In full and exactly, please return the records, but keep out the pictures.

◆ Data under study:
—————

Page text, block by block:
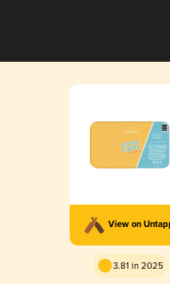
View on
3.81 in 2025
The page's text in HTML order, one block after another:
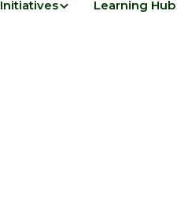
Initiatives Learning Hub
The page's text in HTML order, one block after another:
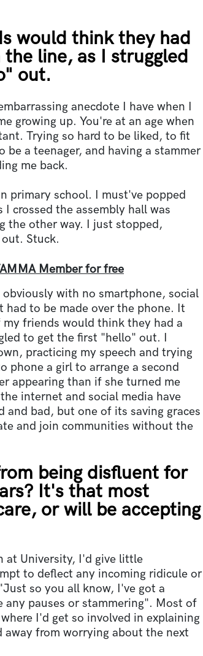
would think they had
line, as I struggled
out.
anecdote I have when I
growing up. You're at an age when
Trying so hard to be liked, to fit
a teenager, and having a stammer
me back.
primary school. I must've popped
crossed the assembly hall was
the other way. I just stopped,
Stuck.
Member for free
with no smartphone, social
had to be made over the phone. It
my friends would think they had a
to get the first "hello" out. I
practicing my speech and trying
phone a girl to arrange a second
appearing than if she turned me
internet and social media have
and bad, but one of its saving graces
and join communities without the
being disfluent for
It's that most
or will be accepting
at University, I'd give little
to deflect any incoming ridicule or
so you all know, I've got a
any pauses or stammering". Most of
I'd get so involved in explaining
from worrying about the next

—————

◆ Finished task:
Page text, block by block:
View on
3.81 in 2025
The page's text in HTML order, one block after another:
Initiatives Learning Hub
The page's text in HTML order, one block after another:
would think they had
line, as I struggled
out.
anecdote I have when I
growing up. You're at an age when
Trying so hard to be liked, to fit
a teenager, and having a stammer
me back.
primary school. I must've popped
crossed the assembly hall was
the other way. I just stopped,
Stuck.
Member for free
with no smartphone, social
had to be made over the phone. It
my friends would think they had a
to get the first "hello" out. I
practicing my speech and trying
phone a girl to arrange a second
appearing than if she turned me
internet and social media have
and bad, but one of its saving graces
and join communities without the
being disfluent for
It's that most
or will be accepting
at University, I'd give little
to deflect any incoming ridicule or
so you all know, I've got a
any pauses or stammering". Most of
I'd get so involved in explaining
from worrying about the next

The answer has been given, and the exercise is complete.